(Available data)
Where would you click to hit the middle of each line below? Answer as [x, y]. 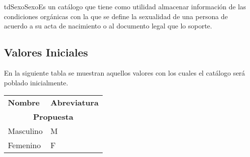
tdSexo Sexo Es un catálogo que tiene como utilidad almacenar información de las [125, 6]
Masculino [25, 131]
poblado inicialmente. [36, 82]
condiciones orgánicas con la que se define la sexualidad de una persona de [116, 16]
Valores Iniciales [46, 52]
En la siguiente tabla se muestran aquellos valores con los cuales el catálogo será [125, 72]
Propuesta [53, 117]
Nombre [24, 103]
(End Available data)
(Available data)
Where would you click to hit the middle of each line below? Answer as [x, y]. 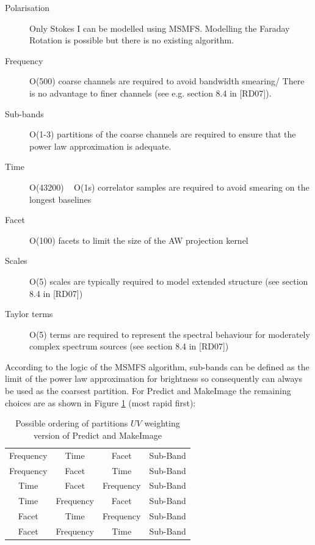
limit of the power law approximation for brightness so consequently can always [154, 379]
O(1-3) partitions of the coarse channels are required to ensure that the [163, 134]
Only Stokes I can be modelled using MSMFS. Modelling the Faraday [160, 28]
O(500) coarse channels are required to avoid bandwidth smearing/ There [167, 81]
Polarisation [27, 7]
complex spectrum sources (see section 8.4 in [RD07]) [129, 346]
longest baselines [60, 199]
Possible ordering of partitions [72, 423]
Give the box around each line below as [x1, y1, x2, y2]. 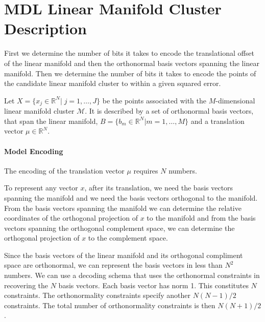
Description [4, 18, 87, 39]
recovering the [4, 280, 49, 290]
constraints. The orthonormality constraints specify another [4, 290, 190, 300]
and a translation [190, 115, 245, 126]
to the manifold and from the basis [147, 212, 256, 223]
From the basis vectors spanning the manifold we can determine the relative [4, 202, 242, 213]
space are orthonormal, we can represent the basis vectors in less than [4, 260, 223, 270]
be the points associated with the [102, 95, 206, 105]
(End Available data)
(Available data)
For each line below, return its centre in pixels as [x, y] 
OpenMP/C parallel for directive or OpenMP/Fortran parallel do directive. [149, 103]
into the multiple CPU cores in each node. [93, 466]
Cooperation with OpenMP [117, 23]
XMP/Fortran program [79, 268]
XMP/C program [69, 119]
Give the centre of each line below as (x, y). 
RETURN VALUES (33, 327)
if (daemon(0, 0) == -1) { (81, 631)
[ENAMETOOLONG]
(End Available data)
* What you are asked to do
In the data above, start at the line that has "to the manifold", stop after the line that has "be the points", and print every line in between exactly as it stands.

* Written answer
to the manifold and from the basis [147, 212, 256, 223]
From the basis vectors spanning the manifold we can determine the relative [4, 202, 242, 213]
space are orthonormal, we can represent the basis vectors in less than [4, 260, 223, 270]
be the points associated with the [102, 95, 206, 105]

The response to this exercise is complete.